Application Porting and Resource Scheduling for Super-intelligent Computing Systems by Prof Tang Shanjiang

13 Nov 2025 11.00 AM - 12.00 PM LT4 Current Students, Industry/Academic Partners

Abstract

With the advancement of China's "East West Computing" project and the construction of E-class supercomputers, how to efficiently utilize this world-class computing power to solve the "last mile" problem from "system construction" to "application usability" has become a key challenge. This talk focuses on the two core aspects of large-scale super intelligent computing systems - application porting optimization and resource scheduling management. It systematically introduces our innovation and practice in building an autonomous and controllable full stack technology system.

In terms of application porting optimization, we have made key breakthroughs in major national fields such as astronomy, meteorology, and fluid simulation, targeting domestically produced heterogeneous multi-core architectures.

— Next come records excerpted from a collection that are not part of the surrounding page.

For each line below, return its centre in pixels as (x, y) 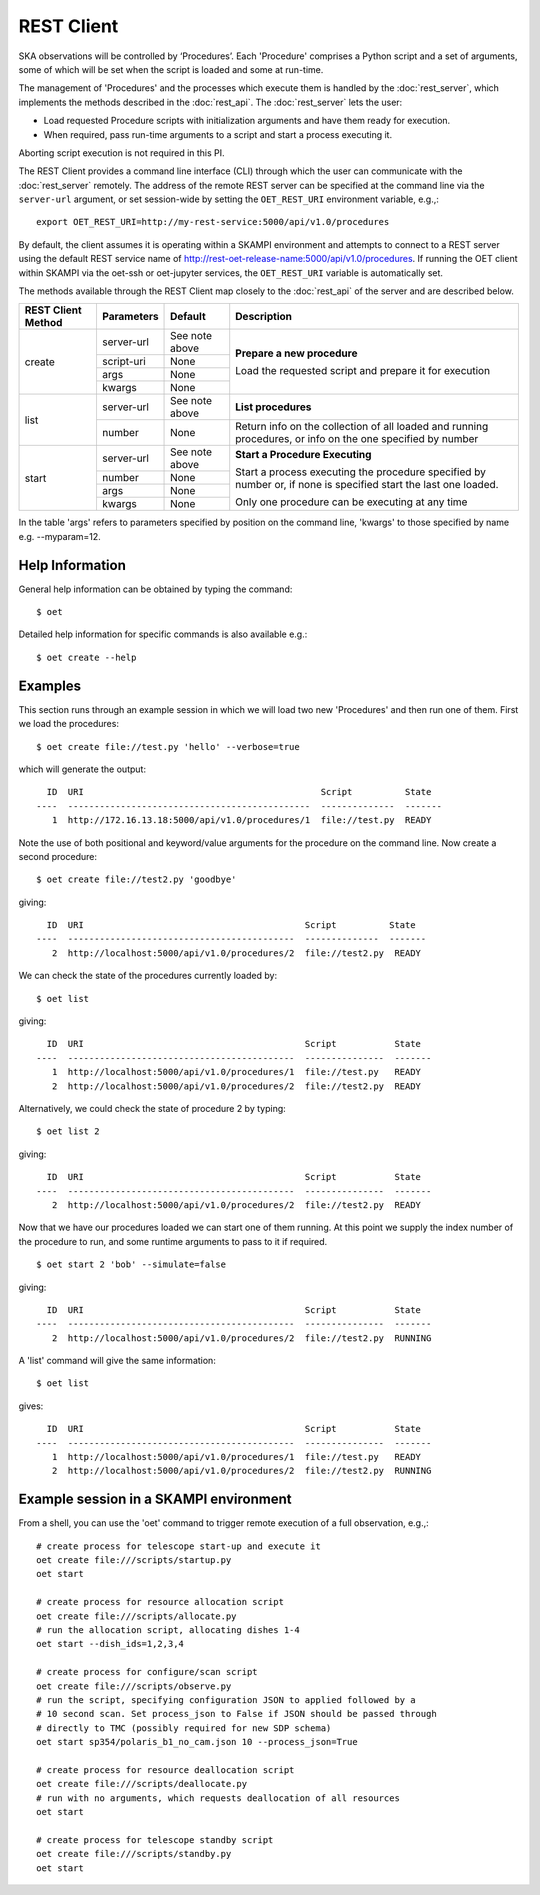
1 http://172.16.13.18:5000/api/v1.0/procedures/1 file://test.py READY (241, 820)
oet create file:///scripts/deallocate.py (142, 1784)
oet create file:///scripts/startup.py (134, 1560)
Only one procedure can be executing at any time (351, 502)
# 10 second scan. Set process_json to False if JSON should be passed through (236, 1714)
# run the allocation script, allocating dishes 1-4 (168, 1630)
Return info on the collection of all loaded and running (362, 427)
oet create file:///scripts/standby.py (134, 1854)

By developing specialized operators, efficient compression, and mixed precision calculation techniques, the astronomical cross validation calculation time has been successfully reduced to the second level, achieving high time assimilation and simulation of meteorological forecasts, and supporting efficient visualization of PB level flow field data, significantly reducing transplant costs and improving the scalability of millions of cores.

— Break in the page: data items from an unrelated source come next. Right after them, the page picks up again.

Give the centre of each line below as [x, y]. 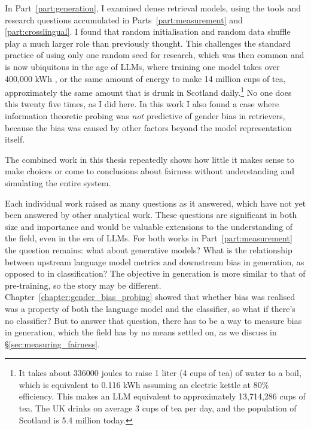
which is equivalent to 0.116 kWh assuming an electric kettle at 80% [144, 384]
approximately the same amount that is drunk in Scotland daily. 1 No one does [148, 91]
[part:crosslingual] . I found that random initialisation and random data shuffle [148, 31]
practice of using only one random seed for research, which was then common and [155, 55]
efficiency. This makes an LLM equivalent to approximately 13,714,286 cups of [162, 396]
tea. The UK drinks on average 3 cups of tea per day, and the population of [158, 408]
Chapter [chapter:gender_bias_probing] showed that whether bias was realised [150, 297]
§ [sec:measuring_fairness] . [52, 343]
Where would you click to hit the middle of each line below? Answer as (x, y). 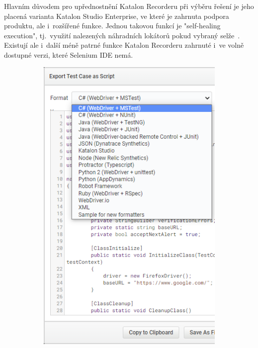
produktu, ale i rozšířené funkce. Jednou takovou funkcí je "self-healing (112, 26)
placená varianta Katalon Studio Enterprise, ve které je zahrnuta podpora (117, 16)
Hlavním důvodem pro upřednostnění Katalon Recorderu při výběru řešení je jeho (129, 6)
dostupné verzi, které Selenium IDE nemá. (69, 54)
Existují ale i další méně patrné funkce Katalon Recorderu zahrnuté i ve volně (124, 45)
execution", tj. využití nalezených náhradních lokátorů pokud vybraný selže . (122, 35)

In terms of resource scheduling optimization, we propose innovative scheduling strategies to achieve efficient and fair utilization of computing power resources. A game theory based soft fair resource allocation method is proposed for cloud computing environments; We have developed AI based I/O automatic tuning technology for HPC systems, which has improved the performance of some tasks by over 20 times; At the same time, a cross domain heterogeneous computing power collaborative scheduling mechanism is being constructed to meet the complex requirements of future intelligent computing systems.

This study has been successfully applied to major projects such as the National Astronomical Data Center and the Numerical Wind Tunnel, forming a full stack technology system covering from low-level applications to system scheduling, which has effectively promoted the practical process of domestic supercomputing.

 

Biography

Tang Shanjiang is currently an associate professor and doctoral supervisor at the School of Computer Science and Technology, Tianjin University. He is a visiting scholar at Pengcheng National Laboratory and a pillar of the Ministry of Education Huawei "Intelligent Base". He was awarded the ACM SIGHPC China New Star Award in 2022. Simultaneously serving as a high-performance computing expert at the National Supercomputing Tianjin Center, an expert in the Smart Hospital Co construction Project of Tianjin First Central Hospital, and a member of the Expert Committee of the Key Laboratory of Medical Journal Knowledge Mining and Service of the National Press and Publication Administration. Obtained a PhD in Computer Engineering from Nanyang Technological University in Singapore in 2015, and obtained a Bachelor's degree in Software Engineering and a Master's degree in Computer Software and Theory from Tianjin University in 2008 and 2010, respectively. Long term commitment to research in high-performance computing, intelligent computing, big data, and other fields. Published over 60 academic papers in international conferences and journals such as SC, TKDE, TPDS, TSC, TCC, etc., led 2 National Natural Science Foundation projects, 2 key sub projects of the Ministry of Science and Technology, and 1 key project of Tianjin Natural Science Foundation.